_Try it_
Report every line below that has the string "AnElement" in it.

Source data:

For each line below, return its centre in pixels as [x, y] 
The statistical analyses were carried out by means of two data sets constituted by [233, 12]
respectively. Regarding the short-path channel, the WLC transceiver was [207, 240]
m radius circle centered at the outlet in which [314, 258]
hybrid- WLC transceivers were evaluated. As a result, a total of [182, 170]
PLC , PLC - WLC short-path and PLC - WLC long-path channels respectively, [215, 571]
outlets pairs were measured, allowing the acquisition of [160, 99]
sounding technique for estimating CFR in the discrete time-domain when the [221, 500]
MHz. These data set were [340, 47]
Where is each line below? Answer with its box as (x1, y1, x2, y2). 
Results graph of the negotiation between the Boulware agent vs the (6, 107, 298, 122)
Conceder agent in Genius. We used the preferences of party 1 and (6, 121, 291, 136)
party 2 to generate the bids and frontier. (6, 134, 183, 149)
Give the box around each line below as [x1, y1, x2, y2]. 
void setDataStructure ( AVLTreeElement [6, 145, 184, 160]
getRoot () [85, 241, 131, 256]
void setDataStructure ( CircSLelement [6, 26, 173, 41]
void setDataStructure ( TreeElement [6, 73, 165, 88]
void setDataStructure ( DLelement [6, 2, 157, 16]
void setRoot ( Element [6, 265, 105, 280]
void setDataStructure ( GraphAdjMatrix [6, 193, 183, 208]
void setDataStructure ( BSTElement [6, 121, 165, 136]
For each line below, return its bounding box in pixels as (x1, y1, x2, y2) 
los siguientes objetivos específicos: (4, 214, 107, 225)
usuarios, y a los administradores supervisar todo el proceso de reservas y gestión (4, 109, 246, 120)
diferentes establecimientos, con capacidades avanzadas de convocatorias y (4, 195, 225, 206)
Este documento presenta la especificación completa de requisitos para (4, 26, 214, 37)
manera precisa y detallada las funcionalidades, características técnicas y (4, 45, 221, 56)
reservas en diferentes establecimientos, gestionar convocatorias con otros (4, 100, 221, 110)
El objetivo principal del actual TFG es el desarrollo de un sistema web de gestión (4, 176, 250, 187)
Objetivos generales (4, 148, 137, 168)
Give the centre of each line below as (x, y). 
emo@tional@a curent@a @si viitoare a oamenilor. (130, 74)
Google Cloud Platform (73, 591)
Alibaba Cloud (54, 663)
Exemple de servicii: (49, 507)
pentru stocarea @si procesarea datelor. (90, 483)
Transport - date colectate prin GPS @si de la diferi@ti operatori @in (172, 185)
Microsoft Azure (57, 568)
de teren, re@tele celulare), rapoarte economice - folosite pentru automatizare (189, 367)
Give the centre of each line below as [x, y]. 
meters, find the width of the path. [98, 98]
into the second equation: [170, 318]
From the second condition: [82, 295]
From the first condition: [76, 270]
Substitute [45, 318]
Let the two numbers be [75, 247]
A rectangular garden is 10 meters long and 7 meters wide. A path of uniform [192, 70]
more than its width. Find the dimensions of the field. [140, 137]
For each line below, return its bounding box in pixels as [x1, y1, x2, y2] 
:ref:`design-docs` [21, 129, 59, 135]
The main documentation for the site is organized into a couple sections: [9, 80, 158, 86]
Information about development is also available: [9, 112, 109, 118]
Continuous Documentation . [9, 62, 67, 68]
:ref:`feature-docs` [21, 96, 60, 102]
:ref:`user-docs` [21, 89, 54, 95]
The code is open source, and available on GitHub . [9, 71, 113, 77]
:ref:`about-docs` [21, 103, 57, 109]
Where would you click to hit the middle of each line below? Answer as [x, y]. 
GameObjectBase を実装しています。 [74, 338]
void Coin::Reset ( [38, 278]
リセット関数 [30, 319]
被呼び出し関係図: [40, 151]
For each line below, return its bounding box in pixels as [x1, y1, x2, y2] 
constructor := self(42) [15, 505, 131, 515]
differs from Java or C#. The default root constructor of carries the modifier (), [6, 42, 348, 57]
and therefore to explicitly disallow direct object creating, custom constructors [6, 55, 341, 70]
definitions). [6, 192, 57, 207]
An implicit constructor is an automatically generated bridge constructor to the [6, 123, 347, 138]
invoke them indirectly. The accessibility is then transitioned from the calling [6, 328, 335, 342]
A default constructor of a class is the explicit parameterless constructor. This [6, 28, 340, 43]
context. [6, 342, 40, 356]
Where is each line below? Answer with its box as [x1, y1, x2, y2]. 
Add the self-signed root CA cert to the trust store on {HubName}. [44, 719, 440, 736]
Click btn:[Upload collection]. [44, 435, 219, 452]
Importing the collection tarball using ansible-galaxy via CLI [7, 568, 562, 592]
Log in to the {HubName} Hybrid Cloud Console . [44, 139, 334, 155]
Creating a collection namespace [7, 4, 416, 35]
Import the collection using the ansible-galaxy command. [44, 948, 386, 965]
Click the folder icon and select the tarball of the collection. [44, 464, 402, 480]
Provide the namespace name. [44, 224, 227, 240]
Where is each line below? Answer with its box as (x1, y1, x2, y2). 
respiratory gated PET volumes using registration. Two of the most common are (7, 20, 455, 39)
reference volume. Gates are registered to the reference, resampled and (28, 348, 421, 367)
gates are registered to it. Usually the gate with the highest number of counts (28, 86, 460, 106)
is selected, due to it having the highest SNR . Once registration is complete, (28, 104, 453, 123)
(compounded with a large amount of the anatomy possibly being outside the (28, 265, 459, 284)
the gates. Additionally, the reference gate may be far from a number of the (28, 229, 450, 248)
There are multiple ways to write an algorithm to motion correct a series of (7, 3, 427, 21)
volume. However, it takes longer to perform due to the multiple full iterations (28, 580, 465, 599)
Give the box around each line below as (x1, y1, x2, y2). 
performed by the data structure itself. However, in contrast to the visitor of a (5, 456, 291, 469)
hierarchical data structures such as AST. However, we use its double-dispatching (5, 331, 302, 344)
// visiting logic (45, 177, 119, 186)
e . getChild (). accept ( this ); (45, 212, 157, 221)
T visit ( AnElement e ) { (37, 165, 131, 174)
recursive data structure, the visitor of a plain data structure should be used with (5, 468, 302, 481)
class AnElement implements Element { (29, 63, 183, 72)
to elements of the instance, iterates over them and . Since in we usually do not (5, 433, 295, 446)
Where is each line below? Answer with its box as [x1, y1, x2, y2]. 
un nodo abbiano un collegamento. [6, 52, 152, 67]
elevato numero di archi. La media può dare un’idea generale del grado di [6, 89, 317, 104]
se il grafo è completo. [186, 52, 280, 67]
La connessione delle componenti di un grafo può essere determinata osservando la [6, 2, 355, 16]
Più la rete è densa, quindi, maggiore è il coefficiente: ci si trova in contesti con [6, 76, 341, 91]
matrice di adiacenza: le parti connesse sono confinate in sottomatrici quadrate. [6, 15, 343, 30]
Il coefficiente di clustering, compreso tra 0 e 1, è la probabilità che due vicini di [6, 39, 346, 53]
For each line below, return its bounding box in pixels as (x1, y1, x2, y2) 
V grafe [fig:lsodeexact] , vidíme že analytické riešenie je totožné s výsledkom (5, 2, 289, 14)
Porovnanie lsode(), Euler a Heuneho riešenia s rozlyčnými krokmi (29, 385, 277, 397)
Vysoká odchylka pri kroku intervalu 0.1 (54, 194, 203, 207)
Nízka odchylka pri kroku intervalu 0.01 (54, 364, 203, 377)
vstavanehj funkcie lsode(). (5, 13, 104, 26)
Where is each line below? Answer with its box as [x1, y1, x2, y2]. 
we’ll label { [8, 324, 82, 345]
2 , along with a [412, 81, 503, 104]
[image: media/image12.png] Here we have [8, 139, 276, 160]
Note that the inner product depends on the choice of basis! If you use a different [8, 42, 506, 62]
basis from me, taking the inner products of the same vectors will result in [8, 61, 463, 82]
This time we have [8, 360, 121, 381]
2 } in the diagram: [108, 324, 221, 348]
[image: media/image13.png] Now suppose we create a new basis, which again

_Answer space_
T visit ( AnElement e ) { (37, 165, 131, 174)
class AnElement implements Element { (29, 63, 183, 72)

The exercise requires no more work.